(DATA begins)

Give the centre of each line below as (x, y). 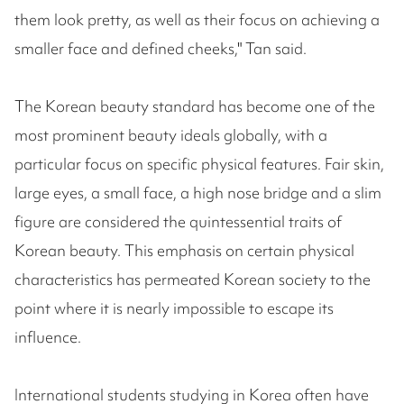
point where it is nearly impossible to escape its (174, 308)
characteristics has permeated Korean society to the (193, 280)
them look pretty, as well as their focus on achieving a (197, 20)
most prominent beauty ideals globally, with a (171, 135)
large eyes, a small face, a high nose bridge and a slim (198, 193)
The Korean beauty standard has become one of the (195, 106)
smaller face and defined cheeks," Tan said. (161, 49)
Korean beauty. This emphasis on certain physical (184, 251)
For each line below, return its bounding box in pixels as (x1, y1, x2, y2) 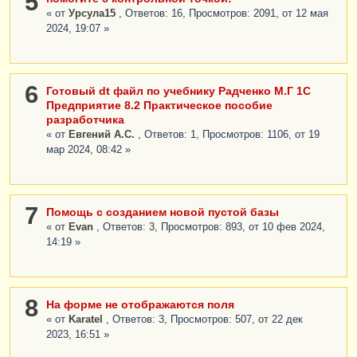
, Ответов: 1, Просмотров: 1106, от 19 (138, 128, 320, 140)
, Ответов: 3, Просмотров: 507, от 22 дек (106, 313, 303, 325)
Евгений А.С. (69, 128, 138, 140)
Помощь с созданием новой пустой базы (46, 205, 279, 218)
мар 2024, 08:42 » (46, 143, 131, 155)
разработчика (46, 112, 124, 126)
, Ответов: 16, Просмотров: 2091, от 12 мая (119, 7, 328, 19)
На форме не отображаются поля (46, 297, 234, 311)
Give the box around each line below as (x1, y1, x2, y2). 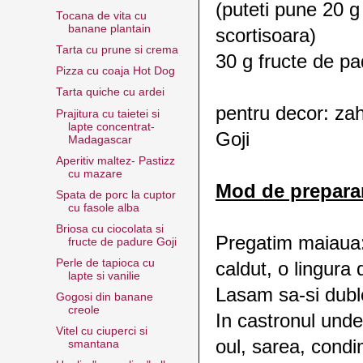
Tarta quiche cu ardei (55, 86, 164, 99)
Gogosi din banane (55, 291, 153, 304)
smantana (67, 338, 119, 351)
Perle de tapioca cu (55, 257, 155, 269)
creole (67, 304, 100, 317)
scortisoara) (216, 24, 316, 46)
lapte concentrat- (67, 120, 155, 133)
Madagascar (67, 133, 132, 146)
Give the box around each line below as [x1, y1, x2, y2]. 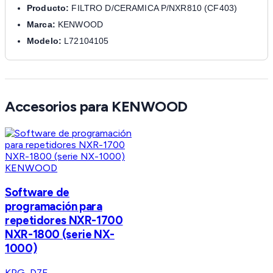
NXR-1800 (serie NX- [5, 227, 115, 241]
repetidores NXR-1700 [5, 213, 123, 227]
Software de [5, 185, 69, 199]
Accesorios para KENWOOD [5, 97, 188, 116]
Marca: [27, 19, 55, 30]
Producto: [27, 3, 69, 13]
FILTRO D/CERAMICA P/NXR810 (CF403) [69, 3, 238, 13]
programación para [5, 199, 102, 213]
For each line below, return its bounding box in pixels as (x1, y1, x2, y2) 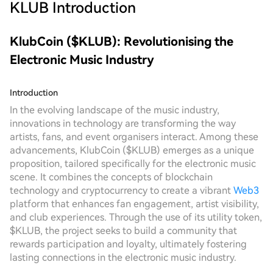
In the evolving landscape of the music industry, (10, 104, 219, 116)
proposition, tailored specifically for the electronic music (10, 158, 256, 169)
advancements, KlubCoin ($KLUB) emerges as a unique (10, 144, 254, 156)
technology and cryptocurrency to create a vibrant (10, 185, 233, 196)
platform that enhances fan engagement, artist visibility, (10, 198, 259, 210)
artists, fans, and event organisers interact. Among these (10, 131, 258, 143)
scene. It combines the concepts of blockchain (10, 171, 213, 183)
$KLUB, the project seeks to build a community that (10, 225, 237, 236)
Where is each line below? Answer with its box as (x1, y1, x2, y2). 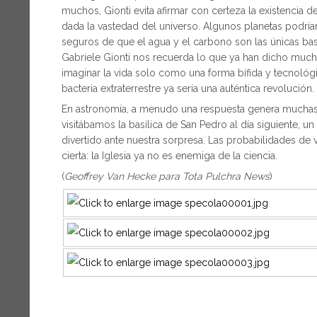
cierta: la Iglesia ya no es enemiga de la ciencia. (62, 150, 277, 162)
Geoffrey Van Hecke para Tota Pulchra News (64, 171, 270, 183)
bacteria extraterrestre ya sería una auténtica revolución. (62, 83, 314, 95)
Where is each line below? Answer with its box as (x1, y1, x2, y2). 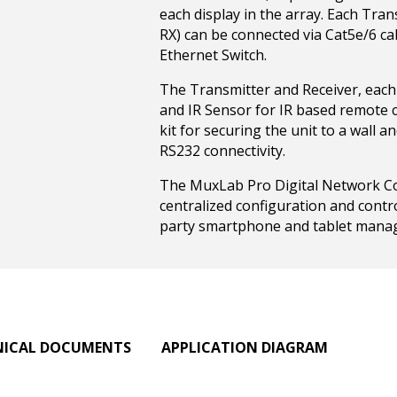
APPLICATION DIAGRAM (161, 338, 328, 357)
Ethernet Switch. (160, 45, 267, 65)
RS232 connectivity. (160, 141, 285, 160)
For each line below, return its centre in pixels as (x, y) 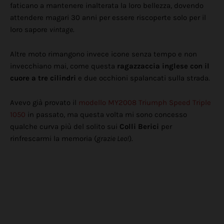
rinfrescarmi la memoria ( (53, 139)
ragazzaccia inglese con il (163, 66)
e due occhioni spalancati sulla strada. (143, 78)
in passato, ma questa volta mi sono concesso (106, 115)
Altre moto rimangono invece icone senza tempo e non (103, 54)
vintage (61, 30)
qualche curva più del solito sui (65, 127)
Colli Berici (140, 127)
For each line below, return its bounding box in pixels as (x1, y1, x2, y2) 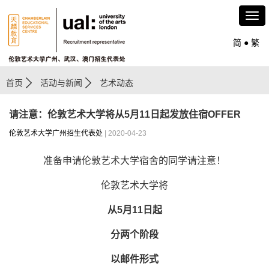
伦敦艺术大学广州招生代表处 (9, 129, 103, 138)
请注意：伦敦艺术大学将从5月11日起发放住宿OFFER (9, 109, 241, 119)
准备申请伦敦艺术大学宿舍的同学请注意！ (43, 156, 226, 166)
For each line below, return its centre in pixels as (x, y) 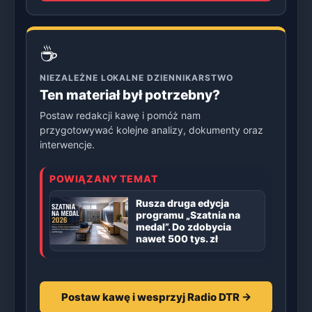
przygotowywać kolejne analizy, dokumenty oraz (151, 130)
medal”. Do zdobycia (184, 227)
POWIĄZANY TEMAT (104, 179)
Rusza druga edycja (182, 203)
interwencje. (67, 145)
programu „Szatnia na (188, 215)
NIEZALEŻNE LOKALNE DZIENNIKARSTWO (136, 78)
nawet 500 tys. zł (177, 239)

(DATA ends)

Output, from the data above, the lines from the line with "Gogosi din banane (55, 291, 153, 304)" to the line with "Madagascar (67, 133, 132, 146)" exactly as they stand, both ends included and nothing else.

▸ **SOLVED EXERCISE**
Gogosi din banane (55, 291, 153, 304)
smantana (67, 338, 119, 351)
Perle de tapioca cu (55, 257, 155, 269)
creole (67, 304, 100, 317)
scortisoara) (216, 24, 316, 46)
lapte concentrat- (67, 120, 155, 133)
Madagascar (67, 133, 132, 146)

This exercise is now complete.